У моего визави было время для размышлений о жизни. Он решил: когда выйду на волю, на работу больше не пойду, да еще дома выгляну за дверь квартиры, прежде чем пернуть; но от забав не откажусь; если жене нравится, мне нравится и другу нравится, четвертому нечего вмешиваться в наши дела. У него сильнее всего подходило, когда он видел, как другой надраивает его жену. И еще веселье, если избранник пока не догадывается, что будет, — тогда этот возбуждает его, демонстрируя жену по частям. Когда они путешествовали по Италии, он купил лифтера — третьим. Он дурманил меня приторными хвалебными речами о чарах жены (это ему было нужно для вечернего онанизма); при этом он не становился пошлым, он рассказывал о переменах в ее лице во время всей игры, о том, что в начале при легком обнажении она всегда заливается румянцем, потом лицо ее немного напрягается и багровеет, а в глазах появляется блеск полузатушенного угля, тот устало-живой отблеск сумасшествия, — всего этого в ней больше нет, если она с мужчиной, с которым уже однажды спала. И тогда и у него появляется ощущение, будто ее у него еще никогда не было, он начинает смотреть на нее и испытывать чувства и фантазии, как в первый раз. Все его теории о войнах из-за ревности — прояснились.
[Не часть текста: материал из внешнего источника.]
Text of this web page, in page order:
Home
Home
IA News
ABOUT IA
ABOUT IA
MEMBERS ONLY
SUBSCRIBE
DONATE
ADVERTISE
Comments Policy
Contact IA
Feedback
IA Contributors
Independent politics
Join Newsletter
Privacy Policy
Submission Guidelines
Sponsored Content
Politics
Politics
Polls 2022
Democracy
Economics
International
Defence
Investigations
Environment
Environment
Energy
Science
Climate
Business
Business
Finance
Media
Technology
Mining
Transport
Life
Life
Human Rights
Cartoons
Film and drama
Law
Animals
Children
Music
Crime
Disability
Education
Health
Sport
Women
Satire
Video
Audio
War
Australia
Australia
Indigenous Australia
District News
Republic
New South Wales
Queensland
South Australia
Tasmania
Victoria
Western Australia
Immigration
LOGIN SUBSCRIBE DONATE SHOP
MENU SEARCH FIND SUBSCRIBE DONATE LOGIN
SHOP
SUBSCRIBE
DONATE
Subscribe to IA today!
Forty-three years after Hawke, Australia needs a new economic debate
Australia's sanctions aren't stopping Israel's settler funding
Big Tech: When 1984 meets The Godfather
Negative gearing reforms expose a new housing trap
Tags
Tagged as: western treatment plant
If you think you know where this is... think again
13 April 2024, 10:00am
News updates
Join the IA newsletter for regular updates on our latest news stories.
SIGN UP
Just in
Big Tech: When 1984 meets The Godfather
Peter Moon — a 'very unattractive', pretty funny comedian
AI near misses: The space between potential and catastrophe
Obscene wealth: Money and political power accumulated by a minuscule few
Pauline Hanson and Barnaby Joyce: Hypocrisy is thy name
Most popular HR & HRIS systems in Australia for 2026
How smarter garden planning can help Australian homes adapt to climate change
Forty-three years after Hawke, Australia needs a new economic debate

Мне тоже припомнилось одно происшествие, во время которого у меня появились какие-то смутные ощущения. Мы развлекались у одной знакомой супружеской пары, в конце мы остались втроем, потом муж стал дремать и ушел спать в соседнюю комнату, а жена мне все подливала; она была очень приветливой, и я ее на диване хорошенько отделал. Поскольку позже я еще не раз слышал о таких делах… конечно, чертяка смотрел в замочную скважину… если у него не было еще лучшего наблюдательного пункта.

Когда мы, два шестнадцатилетних школьника, по-скаутски пешком шли на море, переночевали у лесника. Тот напился и раздел молодую красивую жену перед нами.

У эскимосов считается гостеприимным предложить гостю свою жену. У мормонов у нескольких мужчин была одна женщина, разумеется, из-за нехватки.

Черт, ведь много этого в мире, этой «борьбы против ревности». Иногда прелесть в том, что мужчина раздевает женщину перед другой женщиной, но это возбуждает только, если хотя бы одна из двух тоже возбуждена. А как быть с тем гомосексуалом, демонстрировавшим на члене акт обнаженной женщины?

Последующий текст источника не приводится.